▶ Task description:
Leave out the images and output the records word for word.

Records from a data source

——

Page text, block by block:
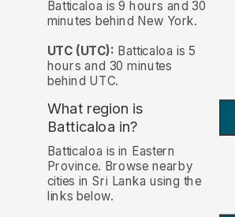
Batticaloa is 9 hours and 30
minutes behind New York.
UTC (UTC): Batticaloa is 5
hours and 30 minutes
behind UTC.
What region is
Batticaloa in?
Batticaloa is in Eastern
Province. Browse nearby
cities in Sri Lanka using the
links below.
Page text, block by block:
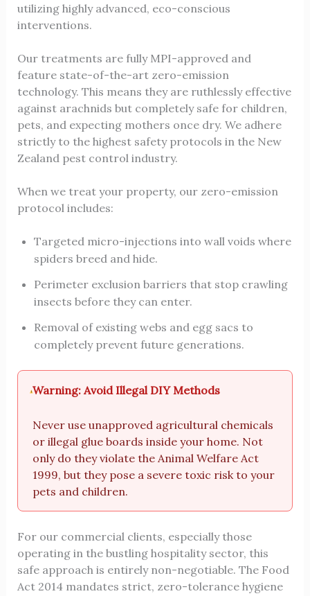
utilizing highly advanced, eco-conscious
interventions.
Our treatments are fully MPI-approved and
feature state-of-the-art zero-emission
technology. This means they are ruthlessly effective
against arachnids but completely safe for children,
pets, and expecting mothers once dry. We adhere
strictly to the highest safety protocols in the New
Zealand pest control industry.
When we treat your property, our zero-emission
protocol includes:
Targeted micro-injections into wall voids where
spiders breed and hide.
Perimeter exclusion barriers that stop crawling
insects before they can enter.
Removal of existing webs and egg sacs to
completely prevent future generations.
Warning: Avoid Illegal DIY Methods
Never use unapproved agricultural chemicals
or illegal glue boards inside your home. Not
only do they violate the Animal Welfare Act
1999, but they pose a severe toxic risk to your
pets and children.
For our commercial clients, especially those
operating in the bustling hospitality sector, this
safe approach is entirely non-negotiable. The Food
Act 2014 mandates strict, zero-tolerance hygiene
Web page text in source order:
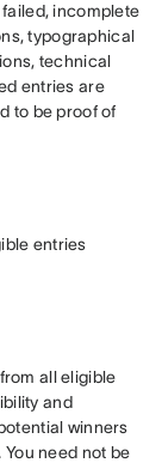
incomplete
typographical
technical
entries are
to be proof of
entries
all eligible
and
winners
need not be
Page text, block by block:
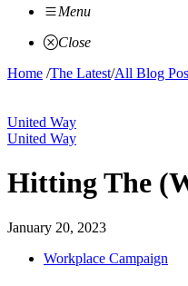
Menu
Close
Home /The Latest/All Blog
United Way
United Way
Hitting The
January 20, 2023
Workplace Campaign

——

▶ Result of this task:
Page text, block by block:
Batticaloa is 9 hours and 30
minutes behind New York.
UTC (UTC): Batticaloa is 5
hours and 30 minutes
behind UTC.
What region is
Batticaloa in?
Batticaloa is in Eastern
Province. Browse nearby
cities in Sri Lanka using the
links below.
Page text, block by block:
utilizing highly advanced, eco-conscious
interventions.
Our treatments are fully MPI-approved and
feature state-of-the-art zero-emission
technology. This means they are ruthlessly effective
against arachnids but completely safe for children,
pets, and expecting mothers once dry. We adhere
strictly to the highest safety protocols in the New
Zealand pest control industry.
When we treat your property, our zero-emission
protocol includes:
Targeted micro-injections into wall voids where
spiders breed and hide.
Perimeter exclusion barriers that stop crawling
insects before they can enter.
Removal of existing webs and egg sacs to
completely prevent future generations.
Warning: Avoid Illegal DIY Methods
Never use unapproved agricultural chemicals
or illegal glue boards inside your home. Not
only do they violate the Animal Welfare Act
1999, but they pose a severe toxic risk to your
pets and children.
For our commercial clients, especially those
operating in the bustling hospitality sector, this
safe approach is entirely non-negotiable. The Food
Act 2014 mandates strict, zero-tolerance hygiene
Web page text in source order:
incomplete
typographical
technical
entries are
to be proof of
entries
all eligible
and
winners
need not be
Page text, block by block:
Menu
Close
Home /The Latest/All Blog
United Way
United Way
Hitting The
January 20, 2023
Workplace Campaign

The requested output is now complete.